Sebelum tur dimulai saya sempet bertanya profesi warga Cicalengka mayoritas apa. “Kebanyakan buruh tani, buruh pabrik, dan buruh harian lepas” jawab Nurul Maria Sisilia ketua pelaksana tur jalan kaki Cicalengka.
Saat ini terhitung jumlah penduduk Cicalengka 122.991 (bandungkabs.bps.go.id). Dilansir dari sumber yang sama, pekerjaan warga terbanyak adalah buruh harian lepas, wiraswata, dan pekerja swasta. Sementara komoditas pertaniannya yang utama adalah jagung, cengkeh, dan tembakau.
Cicalengka menjadi lumbung pertanian dan perkebunan di masa kolonial. Tanaman kopi, teh, dan kina dibudidayakan. Rencana pemerintah belanda memindahkan pusat kepemimpinan dan militer ke kawasan Bandung melahirkan infrastruktur kereta api dan Stasiun Cicalengka.
Stasiun Cicalengka yang mulai beroperasi tahun 1884 ini menjadi jantungnya mobilisasi perekonomian karena mengangkut hasil bumi dari perkebunan ke kota Bandung dan Batavia (Jakarta). Saat ini bangunan utama stasiun yang bersejarah terancam dibongkar berkaitan dengan pembangunan infrastruktur kereta api cepat.
Di stasiun yang sama pula tahun 1929 calon presiden pertama Republik Indonesia, Soekarno, turun dari kereta asal Yogyakarta dan melanjutkan perjalanan dengan mobil menuju penjara Banceuy. Soekarno saat itu dianggap salah satu tokoh penggerak kemerdekaan dan kemunculannya sebagai tahanan pemerintah kolonial di stasiun Bandung akan memicu keributan. Oleh karena itu beliau berhenti di Stasiun Cicalengka alih-alih Stasiun Bandung.
Di akhir tur kami dituntun ke kantor kecamatan. Di sana ada pertunjukan musik keroncong dan pameran foto Cicalengka tempo dulu, durasi acaranya bertambah. Ada juga kuisnya dan saya berhasil mendapatkan satu tas selempang kecil warna hitam bertuliskan “Tjitjalengka Historical Trip”. Duh senangnya!
Tur jalan kaki yang sangat menarik. Pendaftarannya melalui instragram mereka di nama akun @tjitjalengka.historical.
Senang saya bisa tahu lebih banyak dari hari-hari kemarin. Bahwa di Cicalengka ada banyak tokoh penting yang bermukim di sana itu juga fakta menarik.

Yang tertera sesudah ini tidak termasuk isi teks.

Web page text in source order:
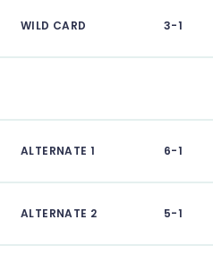
WILD CARD 3-1
ALTERNATE 1 6-1
ALTERNATE 2 5-1
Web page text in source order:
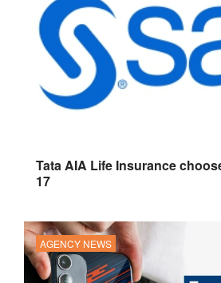
Tata AIA Life Insurance
17
AGENCY NEWS
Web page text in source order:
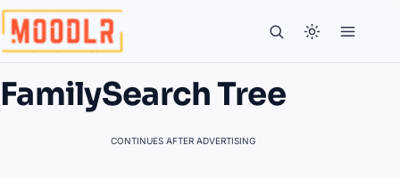
FamilySearch Tree
CONTINUES AFTER ADVERTISING
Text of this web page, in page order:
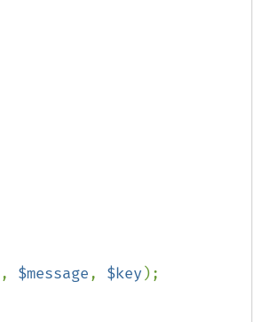
, $message, $key );
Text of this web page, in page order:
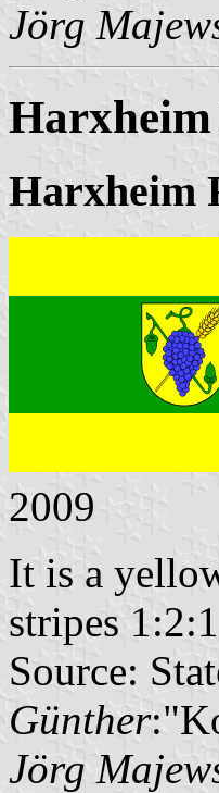
Jörg
Harxheim
2009
It is a
stripes
Source:
Günther
Jörg
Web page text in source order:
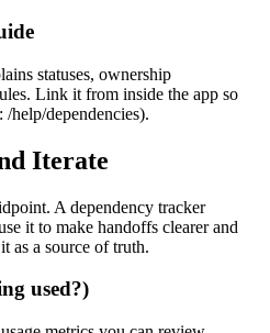
statuses, ownership
Link it from inside the app so
help/dependencies).
Iterate
A dependency tracker
it to make handoffs clearer and
as a source of truth.
used?)
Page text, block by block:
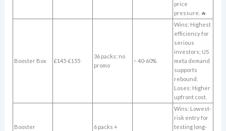
price
pressure. 🔥
Booster Box £145-£155
36 packs; no
promo
↑ 40-60%
Wins: Highest
efficiency for
serious
investors; US
meta demand
supports
rebound.
Loses: Higher
upfront cost.
Booster
6 packs +
Wins: Lowest-
risk entry for
testing long-
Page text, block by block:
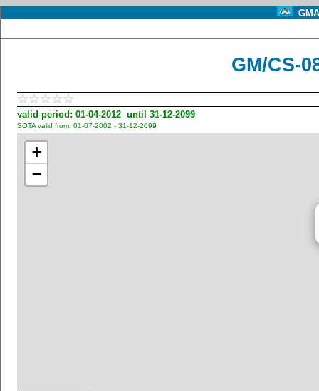
GM/CS-
valid period: 01-04-2012 until 31-12-2099
SOTA valid from: 01-07-2002 - 31-12-2099
+
−
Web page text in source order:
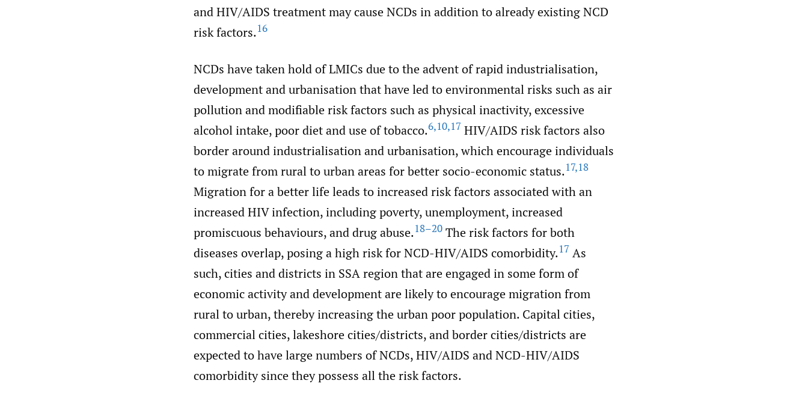
and HIV/AIDS treatment may cause NCDs in addition to already existing NCD
risk factors.16
NCDs have taken hold of LMICs due to the advent of rapid industrialisation,
development and urbanisation that have led to environmental risks such as air
pollution and modifiable risk factors such as physical inactivity, excessive
alcohol intake, poor diet and use of tobacco.6,10,17 HIV/AIDS risk factors also
border around industrialisation and urbanisation, which encourage individuals
to migrate from rural to urban areas for better socio-economic status.17,18
Migration for a better life leads to increased risk factors associated with an
increased HIV infection, including poverty, unemployment, increased
promiscuous behaviours, and drug abuse.18–20 The risk factors for both
diseases overlap, posing a high risk for NCD-HIV/AIDS comorbidity.17 As
such, cities and districts in SSA region that are engaged in some form of
economic activity and development are likely to encourage migration from
rural to urban, thereby increasing the urban poor population. Capital cities,
commercial cities, lakeshore cities/districts, and border cities/districts are
expected to have large numbers of NCDs, HIV/AIDS and NCD-HIV/AIDS
comorbidity since they possess all the risk factors.
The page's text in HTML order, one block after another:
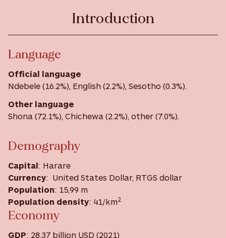
Introduction
Language
Official language
Ndebele (16.2%), English (2.2%), Sesotho (0.3%).
Other language
Shona (72.1%), Chichewa (2.2%), other (7.0%).
Demography
Capital: Harare
Currency: United States Dollar, RTGS dollar
Population: 15,99 m
Population density: 41/km2
Economy
GDP: 28.37 billion USD (2021)
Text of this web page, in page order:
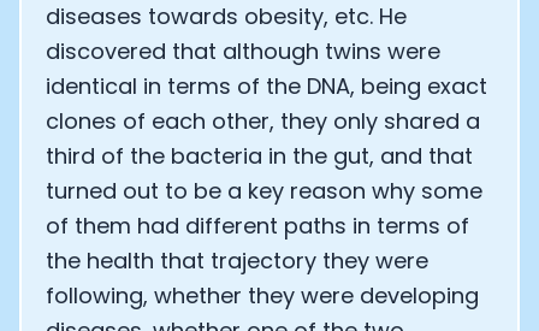
diseases towards obesity, etc. He
discovered that although twins were
identical in terms of the DNA, being exact
clones of each other, they only shared a
third of the bacteria in the gut, and that
turned out to be a key reason why some
of them had different paths in terms of
the health that trajectory they were
following, whether they were developing
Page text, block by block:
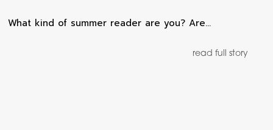
What kind of summer reader are you? Are…
read full story
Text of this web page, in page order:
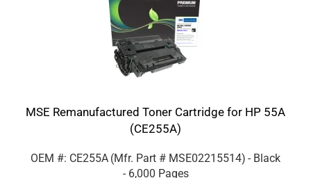
MSE Remanufactured Toner Cartridge for HP 55A
(CE255A)
OEM #: CE255A (Mfr. Part # MSE02215514) - Black
- 6,000 Pages
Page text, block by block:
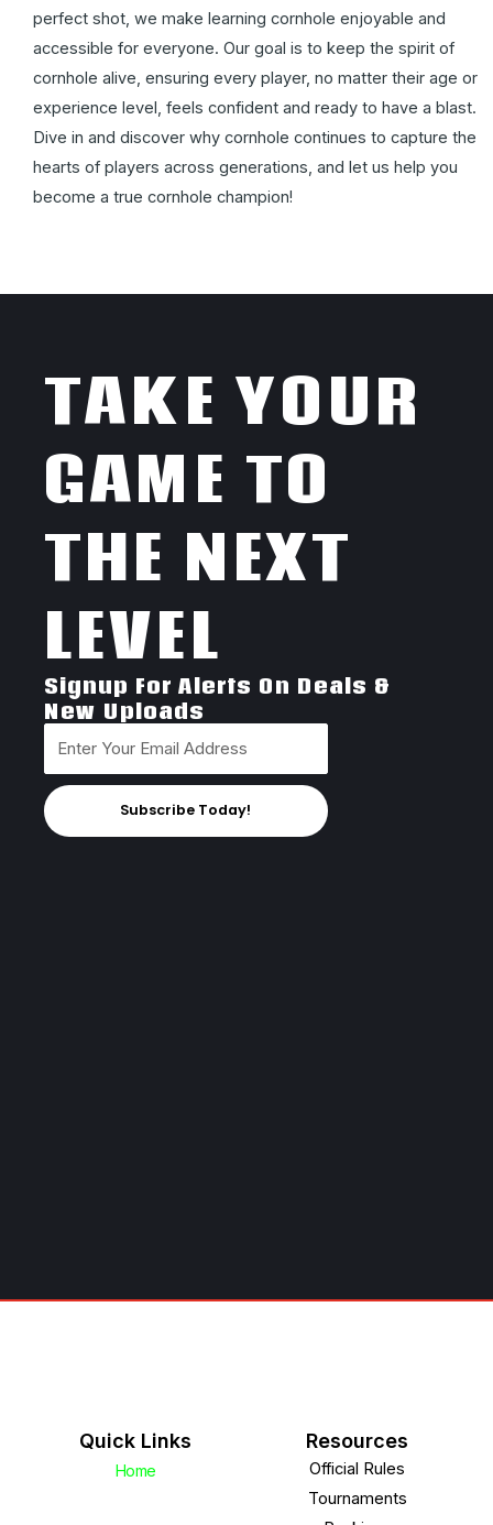
perfect shot, we make learning cornhole enjoyable and
accessible for everyone. Our goal is to keep the spirit of
cornhole alive, ensuring every player, no matter their age or
experience level, feels confident and ready to have a blast.
Dive in and discover why cornhole continues to capture the
hearts of players across generations, and let us help you
become a true cornhole champion!
TAKE YOUR
GAME TO
THE NEXT
LEVEL
Signup For Alerts On Deals &
New Uploads
Subscribe Today!
Quick Links
Home
Resources
Official Rules
Tournaments
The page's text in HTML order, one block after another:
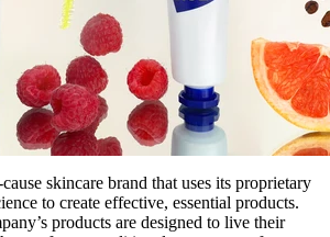
skincare brand that uses its proprietary
to create effective, essential products.
products are designed to live their
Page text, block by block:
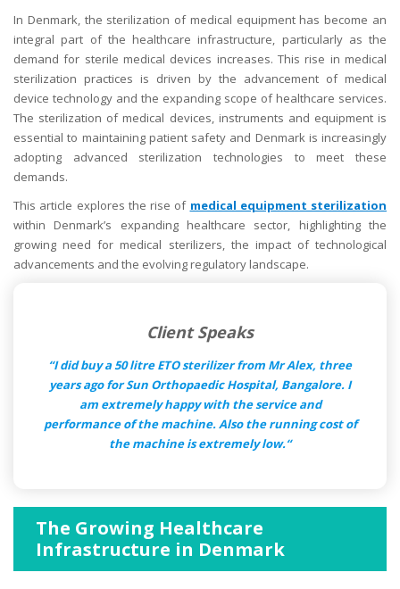
In Denmark, the sterilization of medical equipment has become an
integral part of the healthcare infrastructure, particularly as the
demand for sterile medical devices increases. This rise in medical
sterilization practices is driven by the advancement of medical
device technology and the expanding scope of healthcare services.
The sterilization of medical devices, instruments and equipment is
essential to maintaining patient safety and Denmark is increasingly
adopting advanced sterilization technologies to meet these
demands.
This article explores the rise of medical equipment sterilization
within Denmark’s expanding healthcare sector, highlighting the
growing need for medical sterilizers, the impact of technological
advancements and the evolving regulatory landscape.
Client Speaks
“I did buy a 50 litre ETO sterilizer from Mr Alex, three
years ago for Sun Orthopaedic Hospital, Bangalore. I
am extremely happy with the service and
performance of the machine. Also the running cost of
the machine is extremely low.“
The Growing Healthcare
Infrastructure in Denmark
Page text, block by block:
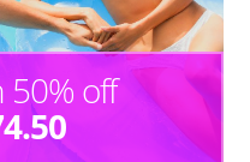
off
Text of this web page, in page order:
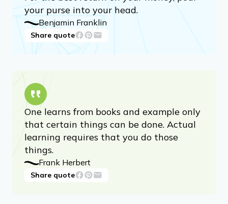
your purse into your head.
Benjamin Franklin
Share quote
One learns from books and example only
that certain things can be done. Actual
learning requires that you do those
things.
Frank Herbert
Share quote
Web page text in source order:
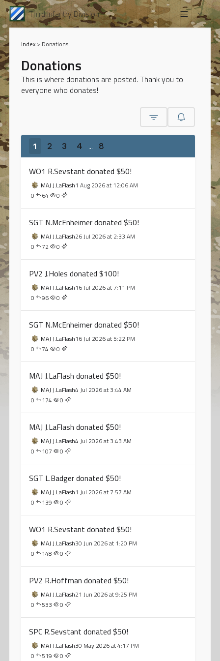
Third Infantry Division
Index> Donations
Donations
This is where donations are posted. Thank you to
everyone who donates!
1 2 3 4 ... 8
WO1 R.Sevstant donated $50!
MAJ J.LaFlash1 Aug 2026 at 12:06 AM
0
64 0
SGT N.McEnheimer donated $50!
MAJ J.LaFlash26 Jul 2026 at 2:33 AM
0
72 0
PV2 J.Holes donated $100!
MAJ J.LaFlash16 Jul 2026 at 7:11 PM
0
96 0
SGT N.McEnheimer donated $50!
MAJ J.LaFlash16 Jul 2026 at 5:22 PM
0
74 0
MAJ J.LaFlash donated $50!
MAJ J.LaFlash4 Jul 2026 at 3:44 AM
0
174 0
MAJ J.LaFlash donated $50!
MAJ J.LaFlash4 Jul 2026 at 3:43 AM
0
107 0
SGT L.Badger donated $50!
MAJ J.LaFlash1 Jul 2026 at 7:57 AM
0
139 0
WO1 R.Sevstant donated $50!
MAJ J.LaFlash30 Jun 2026 at 1:20 PM
0
148 0
PV2 R.Hoffman donated $50!
MAJ J.LaFlash21 Jun 2026 at 9:25 PM
0
533 0
SPC R.Sevstant donated $50!
MAJ J.LaFlash30 May 2026 at 4:17 PM
0
519 0
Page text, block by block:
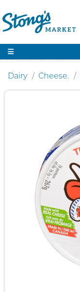
Dairy Cheese.

Jadi ingat buku perjalanan Sigit Susanto berjudul Menyusuri Lorong-Lorong Dunia. Dia tinggal di Swiss dan sering jalan-jalan ke negara-negara tetangga. Minatnya pada sastra dan politik. Karenanya dia bertandang ke kota-kota pelosok kecil menyusuri jejak para tokoh panutannya. Bisa ya di sana keberadaan para tokoh itu diabadikan dan jadi situs wisata; rumahnya, makamnya, sampai warung kopi tempatnya nongkrong.
Bila saja Cicalengka bernasib seperti desa-desa di eropa itu, waduh betapa bergairahnya wisata (sejarah) di Bandung.
Terima kasih kepada Tjitjalengka Historical Trip yang meriset dan merancang perjalanan singkat tersebut. Benar-benar gerakan progresif buatan anak kabupaten. Sesuai taglinenya tur jalan kaki ini, hari itu saya melihat sejarah besar di kota kecil.